It Always Comes Back To Harvard

Welcome to Massachusetts. Pick a gender and they can fix you up, as long as the taxpayer money holds out and you are in prison for murder.

http://washingtonexaminer.com/judge-grants-sex-change-for-mass.-murder-convict/article/feed/2028177#.UEZOwGie618

Doesn’t Federal Judge Mark Wolf know this kind of prisoner sex change order doesn’t shock people any more?

I looked up Wolf on the internet thing Al Gore invented and it said Justice Wolf went to…Harvard AND Yale! That explains the liberal time warp he is in but he must have some clue about what is “in” and “out” these days. He must have Madonna cassettes playing in his Audi.

The guy who wants the “operation-mutilation” murdered his wife and is serving a life sentence. Here is what he had to say about his pre-dick-iment:

"Everybody has the right to have their health care needs met, whether they are in prison or out on the streets," Kosilek said. "People in the prisons who have bad hearts, hips or knees have surgery to repair those things. My medical needs are no less important or more important than the person in the cell next to me."

I would say this murderer’s wife had the need to live until he murdered her. Now he needs a way to serve his sentence in a less confrontational setting than in with other male convicts.

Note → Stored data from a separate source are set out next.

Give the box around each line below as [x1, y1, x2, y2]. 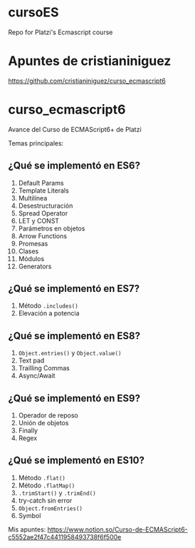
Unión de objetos [18, 419, 69, 427]
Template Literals [18, 186, 70, 195]
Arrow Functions [18, 231, 67, 240]
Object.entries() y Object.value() [18, 349, 122, 357]
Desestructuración [18, 201, 73, 210]
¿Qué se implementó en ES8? [8, 330, 141, 342]
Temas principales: [8, 138, 64, 147]
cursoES [8, 4, 59, 21]
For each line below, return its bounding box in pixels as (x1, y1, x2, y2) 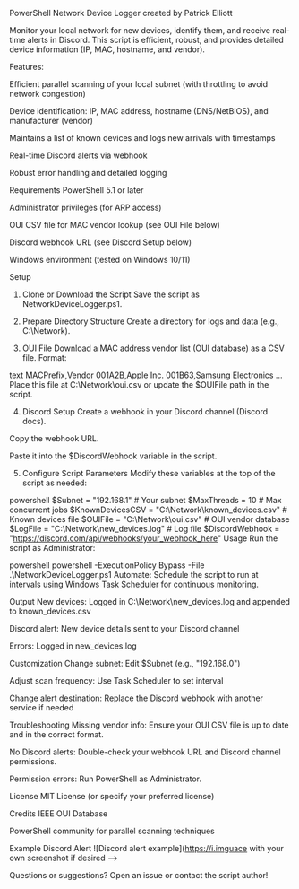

And the Harvard/Yale judge needs to fulfill his fantacy of social justice and shove his thumb in everyone’s eye who disagrees with him.

The murdered woman, along with her family, will now pay for Justice Wolf and the murderer’s delights as the Massachusetts taxpayers foot the bill for the judicial/social experiment in perversion.

So who pays when the murderer changes his mind and wants to be a male murderer again?

 

Reader Comments (2)

Ed, if we new hamsters were smart, we'd send all our misfit toys down to MA-MA Land to gets their genders reassigned, whether that be a dindle-danglectomy or a pussilabimous extension. And what better place to perform these lofty human carvings than the hallowed halls of Haaarvid Med School. Heck, they got a big yard, why not perform group reassignments under a big ol' tent. I'll bring the popcorn and hotdogs, you bring the ice-tea to reduce swelling of hubris and post-operative remorse syndrome.
– C. dog, doctor to the criminally insane
September 5, 2012 | Unregistered CommenterC. dog
dog:

Notice how quaint a felon having sex reassignment is these days?

It hardley raises a peep. You knew it was coming as soon as you saw the credentials on the judge.

So what can Judge Wolfie possibly do for an encore?

I know, slice a baby in half! No, too Biblical.

How about providing convicted cannibals with human legs and arms to gnaw on?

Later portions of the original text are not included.